Addressing AI bias requires more than isolated efforts—it demands systemic change. By embedding equity-focused policies into the core of AI governance and fostering collaborations across sectors, education systems can move closer to realizing the promise of AI as a tool for inclusion and empowerment.
Promoting Equity and Inclusivity Through AI
Eliminating bias in AI systems is just the first step; the ultimate goal is to create tools that actively promote equity and inclusivity in education. AI has the potential to narrow achievement gaps and provide tailored support to students from diverse backgrounds—but only if designed and implemented with inclusivity at the forefront.

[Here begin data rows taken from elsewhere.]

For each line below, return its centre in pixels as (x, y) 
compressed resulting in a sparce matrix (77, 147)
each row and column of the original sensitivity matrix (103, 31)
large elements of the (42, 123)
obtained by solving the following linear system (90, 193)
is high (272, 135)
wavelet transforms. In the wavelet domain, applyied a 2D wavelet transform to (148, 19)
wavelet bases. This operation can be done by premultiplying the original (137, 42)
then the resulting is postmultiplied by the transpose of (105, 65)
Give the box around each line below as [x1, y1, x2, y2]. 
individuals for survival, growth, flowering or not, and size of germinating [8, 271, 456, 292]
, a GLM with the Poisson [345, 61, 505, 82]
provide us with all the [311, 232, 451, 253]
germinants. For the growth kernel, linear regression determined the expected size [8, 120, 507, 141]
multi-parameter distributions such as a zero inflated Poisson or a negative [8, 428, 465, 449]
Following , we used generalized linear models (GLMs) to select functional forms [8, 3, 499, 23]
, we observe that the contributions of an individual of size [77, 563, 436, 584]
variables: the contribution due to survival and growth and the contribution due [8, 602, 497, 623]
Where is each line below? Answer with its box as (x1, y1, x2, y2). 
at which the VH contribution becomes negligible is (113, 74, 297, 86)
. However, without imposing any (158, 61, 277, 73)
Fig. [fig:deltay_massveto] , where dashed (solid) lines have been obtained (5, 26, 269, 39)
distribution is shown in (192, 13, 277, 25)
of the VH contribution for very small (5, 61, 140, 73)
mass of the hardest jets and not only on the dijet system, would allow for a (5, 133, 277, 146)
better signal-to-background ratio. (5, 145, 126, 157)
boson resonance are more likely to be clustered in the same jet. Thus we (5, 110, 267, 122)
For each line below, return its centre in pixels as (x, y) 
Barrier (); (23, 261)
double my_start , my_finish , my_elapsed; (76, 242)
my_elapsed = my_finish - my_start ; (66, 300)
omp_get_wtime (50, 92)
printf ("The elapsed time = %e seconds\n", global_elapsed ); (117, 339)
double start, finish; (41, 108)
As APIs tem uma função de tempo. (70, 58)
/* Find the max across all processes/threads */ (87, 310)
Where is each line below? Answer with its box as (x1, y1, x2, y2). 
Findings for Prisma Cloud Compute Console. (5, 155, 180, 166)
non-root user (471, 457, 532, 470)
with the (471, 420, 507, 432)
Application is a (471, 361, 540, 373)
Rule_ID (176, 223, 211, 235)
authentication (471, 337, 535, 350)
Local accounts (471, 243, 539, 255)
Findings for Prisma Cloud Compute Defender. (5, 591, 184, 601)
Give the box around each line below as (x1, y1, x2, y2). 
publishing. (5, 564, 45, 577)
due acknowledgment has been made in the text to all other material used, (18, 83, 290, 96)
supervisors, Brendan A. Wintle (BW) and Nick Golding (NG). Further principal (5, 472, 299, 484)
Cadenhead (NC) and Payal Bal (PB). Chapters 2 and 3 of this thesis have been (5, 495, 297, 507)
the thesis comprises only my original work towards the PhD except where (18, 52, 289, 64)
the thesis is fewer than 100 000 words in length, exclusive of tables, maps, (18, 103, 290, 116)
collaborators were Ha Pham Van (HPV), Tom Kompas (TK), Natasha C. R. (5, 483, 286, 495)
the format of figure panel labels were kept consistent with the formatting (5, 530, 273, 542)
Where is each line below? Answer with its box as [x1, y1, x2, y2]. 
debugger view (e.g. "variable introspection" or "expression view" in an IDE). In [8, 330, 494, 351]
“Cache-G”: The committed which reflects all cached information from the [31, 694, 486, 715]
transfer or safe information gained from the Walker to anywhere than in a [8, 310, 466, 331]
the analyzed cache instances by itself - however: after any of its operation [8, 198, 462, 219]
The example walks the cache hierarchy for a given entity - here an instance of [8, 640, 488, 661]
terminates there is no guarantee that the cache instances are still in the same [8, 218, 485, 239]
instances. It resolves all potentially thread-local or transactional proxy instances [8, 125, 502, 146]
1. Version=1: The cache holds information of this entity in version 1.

Dr. Vincent-Lancrin highlights the risk of poorly designed AI systems widening disparities. “AI systems risk being more effective for advanced learners than for those who are struggling,” he cautions. Adaptive learning tools, for example, may prioritize high-achieving students who produce consistent and predictable data, leaving others behind. Developers must build systems that identify struggling students and provide meaningful interventions that address their specific needs.
Through intentional design and ethical use, AI has the potential to avoid bias and actively champion inclusivity, ensuring that every student has the opportunity to thrive in the classroom.
Conclusion
The integration of artificial intelligence in education holds immense promise, but it also carries significant risks if biases are not carefully addressed. As Dr. Vincent-Lancrin notes, “The new risk of algorithmic bias is that it is more systematic than human bias.” This systemic nature requires intentional efforts from developers, educators, and policymakers to ensure that AI systems do not reinforce inequalities but instead foster equity and inclusion in learning environments.
Without decisive action, AI risks entrenching the disparities it can potentially resolve. However, by approaching these challenges with intentionality and a commitment to equity, AI can become a transformative force in education—one that empowers every student, regardless of their background, to thrive.